Get Over It!
Fear? Feh. I do not bow. The Madwagon is MINE!
Bicycle Trials
I woke up this morning with a plan: trade in the bad-luck bike for a spiffy new retro rocket with a killer paint job and fenders. I was going to get the
Madwagon Lovejoy!
See, I used to love riding my bike. Ever since I was a wee nipper with training wheels, I liked the feeling of freedom I felt. It was my earth-bound way of flying.
With work and living and getting on to other things, I gradually gave up my regular rides. When health issues began to crop up and exercise seemed the only way to go, I thought I'd go back to what I used to love so much. So I bought a bicycle online and had it shipped to my home. All I had to do was take the package to a shop and have them complete the assembly. This is the day I decided that this bike was my bad luck.
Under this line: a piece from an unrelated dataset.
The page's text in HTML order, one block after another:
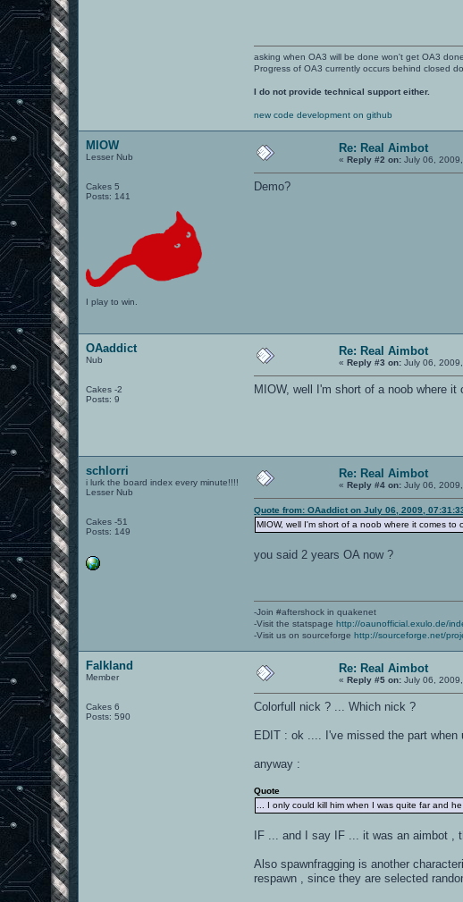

I was my birthday, and as I prepared for a long weekend out of town with my new bike in tow, I rushed about taking care of things like getting the car serviced, etc. Last stop was to be the bike shop. Trouble is, I was in such a hurry (and both arms were full of a 40 pound bicycle and tires) that I failed to notice the curb I was stepping off of was in reality a loading dock. I went down sideways, then backwards onto the pavement with the bike landing right on top of my legs.
I had broken my ankle in two places, as it turned out. There would be no bicycle trip for me.
Ever since that day 3 years ago, I've been downright skittish about riding, always feeling off-balance and uncomfortable. Only took the bike out once or twice since so I decided that I may as well get rid of it. Find something that was step-through (girl's bike) that was sized more appropriately for me. Then, I'd ride again. Today was to be that day.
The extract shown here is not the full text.